BITUNG - Jadi wanita penghibur bukanlah cita-cita. Keadaanlah yang memaksa seseorang perempuan terjun ke dunia gemerlap ini.
BAGI Lanny (32), bukan nama sebenarnya, membesar dan menyekolahkan anak yang paling utama. Ia tak punya jalan lain dan terpaksa bekerja sebagai wanita panggilan di Bitung.
Ia rela menanggung kehinaan demi membesarkan anak gadis semata wayangnya yang masih remaja. "Saya terpaksa melakukan ini," kata dia kepada Tribun Manado, Selasa (21/4).
Lanny menuturkan, ia terjun ke dunia gelap setelah sang suami meninggal beberapa tahun lalu. Menurut wanita berkulit putih ini, kehidupannya bersama sang suami sempurna, hingga maut menjemput suaminya. "Ia kecelakaan mobil," ujarnya.
Sepeninggal suaminya, Lanny dilanda depresi. Ia sempat dibawa ke rumah sakit. Di sana, Lanny berteriak-teriak. "Saya waktu itu merasakan kesedihan yang sangat," ujarnya. Begitu keluar rumah sakit, ia dinasehati saudaranya untuk tidak terus terpuruk.
Pada akhirnya ia tiba pada suatu kesadaran dimana, dirinya tak lagi penting, yang penting adalah anaknya. Tak jelas betul apakah kesadaran itulah yang menuntun Lanny menekuni dunia gelap, karena ia enggan membebernya. "Yang pasti saya kini bisa sekolahkan anak, luar biasanya anak saya selalu juara, itu membanggakan saya," kata dia.
Lanny sedapat mungkin berusaha menyembunyikan pekerjaan sesungguhnya dari anaknya. Hingga kini anaknya tahu jika dirinya adalah wanita karier. "Saya tak mau terus seperti ini, saya segera keluar dari sini, modal saya cukup," kata dia.
Takut "karma" ia selalu mengontrol perilaku anaknya.
Ia melarang keras anaknya pacaran. "Takut jika ia seperti saya. Saya mau ia jadi dokter hingga bisa menyelamatkan orang celaka, agar tak ada yang seperti saya," kata dia.
Malam sebelum tidur, baik sendirian maupun bersama pelanggan, ia selalu memanjatkan doa pada Tuhan agar mengampuni dosanya itu. "Ini terpaksa, saya harap suami maafkan saya," kata dia.

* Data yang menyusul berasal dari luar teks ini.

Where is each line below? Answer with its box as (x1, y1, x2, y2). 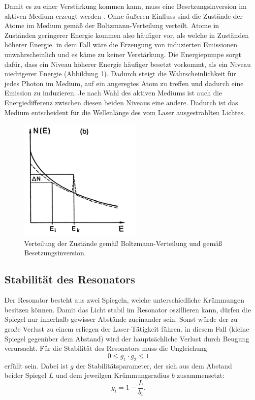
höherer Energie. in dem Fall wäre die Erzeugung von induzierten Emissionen (4, 39, 237, 50)
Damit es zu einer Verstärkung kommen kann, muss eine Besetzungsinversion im (4, 1, 247, 11)
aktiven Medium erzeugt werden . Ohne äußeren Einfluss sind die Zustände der (4, 10, 243, 21)
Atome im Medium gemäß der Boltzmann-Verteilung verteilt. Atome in (4, 20, 219, 31)
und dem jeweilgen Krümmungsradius (56, 370, 169, 380)
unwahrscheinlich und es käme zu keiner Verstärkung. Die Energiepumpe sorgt (4, 49, 241, 59)
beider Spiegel (4, 370, 47, 380)
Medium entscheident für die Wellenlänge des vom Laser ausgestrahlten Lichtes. (4, 107, 245, 117)

Perempuan yang satu ini pun tidak pernah pasrah pada keadaan. Selalu teguh berjuang dan memperjuangkan hidup. Didorong rasa kasih sayang serta tanggung jawab, Nirda Muleru (50), menjadi kuat, bahkan bisa menjalankan tugas seorang lelaki.

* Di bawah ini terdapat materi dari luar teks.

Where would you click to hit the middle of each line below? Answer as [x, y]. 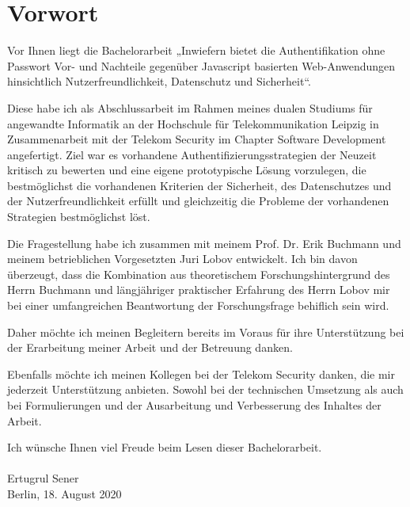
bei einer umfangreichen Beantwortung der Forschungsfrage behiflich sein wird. [198, 305]
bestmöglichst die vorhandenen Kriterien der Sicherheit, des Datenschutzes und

Saat menemui Tribun Manado, Selasa (21/4), di tempat kerjanya, kesan pertama yang muncul dari Nirda adalah ia wanita bahagia. Senyumnya berkembang, matanya berbinar-binar.
Ternyata, wanita berkulit hitam ini menyimpan pergumulan dalam hidup. Sendirian, ia harus membiayai ketiga anaknya yang masih remaja.
Suaminya meninggal setahun yang lalu. Pendapatannya sebulan sebagai karyawan sebuah perusahaan ikan tak cukup, hingga ia sering mengambil lembur. "Kalau tak lembur mana bisa makan," kata dia.
Ia menuturkan, penderitannya bermula ketika sang suami mengalami sakit dua tahun yang lalu. Sejak itu, ia sendirian bekerja lantaran sang suami terpaksa berhenti kerja. "Ia sakit rematik akut," ujarnya.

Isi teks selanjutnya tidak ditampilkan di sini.